Dois médicos patologia avaliou os resultados de coloração em uma escala semi-quantitativa. Cinco campos de alta ampliação foram selecionados aleatoriamente a partir de cada seção, e 100 células de tumor em cada campo foram contadas para avaliar a intensidade e amplitude de coloração RNF146. Um resultado negativo foi atribuída uma pontuação de 0 (sem coloração), coloração amarelo pálido foi registrado como 1, amarelo foi classificada como a 2, e coloração castanho escuro foi registrado como um 3. pontuações percentuais foram atribuídos da seguinte forma: 5 %, 0; 5-25%, um; 26-50%, 2; 51-75%, 3; ≥75%, 4. Duas contagens independentes foram multiplicados para obter o coeficiente de coloração do paciente, que foi classificado como “expressão de baixo” para o coeficiente de coloração 4 e “alta expressão” para o coeficiente de coloração ≥4. Axina e β-catenina foram pontuados como previamente descrito [8] – [9].
transfecção celular
As células foram plaqueadas em placas de 24 poços a aproximadamente 50% de confluência e transf ectadas com plasmídeo ou siRNA 24 horas mais tarde. A transfecção de linhas celulares de cancro do pulmão A549 e LTE foi realizada utilizando Lipofectamine 2000 (Invitrogen) de acordo com as instruções do fabricante. Para as experiências de co-transfecção, um a 1,5 ug de co-transfectadas ou vector vazio e 45 pmol de siRNA foram adicionados à mistura de transfecção. Depois de 5 h a 37 ° C e 5% de CO
2, meio completo foi adicionada à mistura de transfecção. eficiência de transfecção foi determinada por Western blot.
RT-PCR Ensaio
O RNA total foi extraído utilizando TRIzol (Invitrogen) de acordo com as instruções do Kit TaKaRa RNA PCR (Takara, Dalian, China) . expressão de GAPDH serviu como o controlo interno. As sequências iniciadoras foram: RNF146: para a frente: 5′-GGACGTCGCAGGAAGATTAAG-3 ‘e inverso: 5′-CAATGGAGGTGTCTGGTGCT-3′; Axina: para a frente: 5’-GACTTGCTGGACTTCTGGTT-3 ‘e inverso: 5′-TGTACTTTCGGTAGATGGCT-3′; p-catenina: para a frente: 5’-CTAAACAGGAAGGGATGGAAG-3 ‘e inverso: 5′-ACAGATGGCAGGCTCAGTGAT-3′; GAPDH: frente: 5’-GAAGGTCGGAGTCAACGGAT-3 ‘e inverter: 5′-CCTGGAAGATGGTGATGGG-3’. Os produtos de PCR para RNF146 (376 pb), Axin (109 pb), β-catenina (221 pb) e GAPDH (153 pb) foram amplificadas com 30 ciclos de PCR.
Western Blot
As células foram lisadas em tampão contendo NaCl 150 mM, PMSF a 1% de NP-40, 0,1% de SDS, 2 ug /mL de aprotinina e 1 mM. A proteína total foi colhido, e 60 ug foram separadas por SDS-PAGE e transferidos para fluoreto de polivinilideno (PVDF) membranas (Millipore, Billerica, MA, EUA). As proteínas em membranas de PVDF foram bloqueadas com albumina 5% de soro de bovino (BSA) em salino tamponado com fosfato com Tween (PBST), incubadas com anticorpo primário a 4 ° C durante a noite, e, em seguida, incubadas com anticorpos secundários à temperatura ambiente durante 2 horas. As membranas foram reveladas com o líquido químico melhorado (ECL) (Thermo Fisher Scientific), e os resultados foram registados utilizando um sistema de bioimaging (UVP Inc., Upland, CA, EUA). os níveis de expressão da proteína foram avaliadas usando β-actina como um controlo de carga.

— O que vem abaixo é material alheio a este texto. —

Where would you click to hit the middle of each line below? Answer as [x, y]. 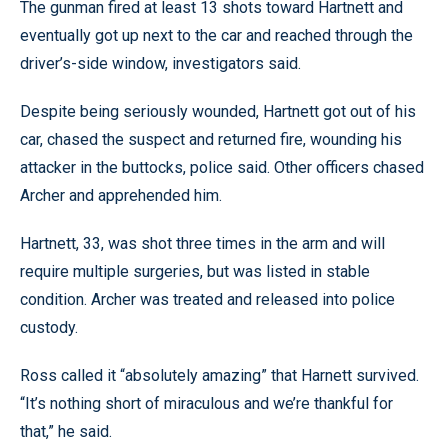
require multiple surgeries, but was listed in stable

Coloração por imunofluorescência
Células cultivadas em lamelas de vidro foram fixadas com paraformaldeído a 4% e tratou-se com 0,2% de Triton X-100. Após lavagem com PBS, as células foram bloqueadas com soro animal não imunizado, a 37 ° C durante 30 minutos, e, em seguida, incubadas com anticorpos primários anti-RNF146 (1:100), anti-Axin (1:100), e anti-β-catenina (1:100) a 4 ° C durante a noite. Os controlos negativos e positivos foram incluídos em todas as experiências. As células foram incubadas com anticorpos secundários FITC ou TRITC-marcados (1:100, Chemicon, EUA), a 37 ° C durante 30 minutos. Após lavagem com PBS, as células foram incubadas com 0,1% de 4 ‘, 6-diamidino-2-fenilindole (DAPI) (Invitrogen) a 37 ° C durante 10 minutos. As células foram lavadas com PBS e observados sob um microscópio de fluorescência.
Ensaio MTT
As células transf ectadas e as células de controlo foram plaqueadas em placas de 96 poços em 10
3 células por poço e cultivadas durante 24 horas. A proliferação celular foi detectado com a solução de contagem de células Kit-8 (Dojindo, Gaithersburg, MD) de acordo com as instruções do fabricante. O 3- (4,5-dimetiltiazol-2-il) -2,5-difeniltetrazólio (MTT) foi repetido em 4 dias consecutivos. Os valores de densidade óptica foram medidas utilizando um leitor de microplacas (Spectra Thermo, Männedorf, Suíça) a uma absorvância de 550 nm.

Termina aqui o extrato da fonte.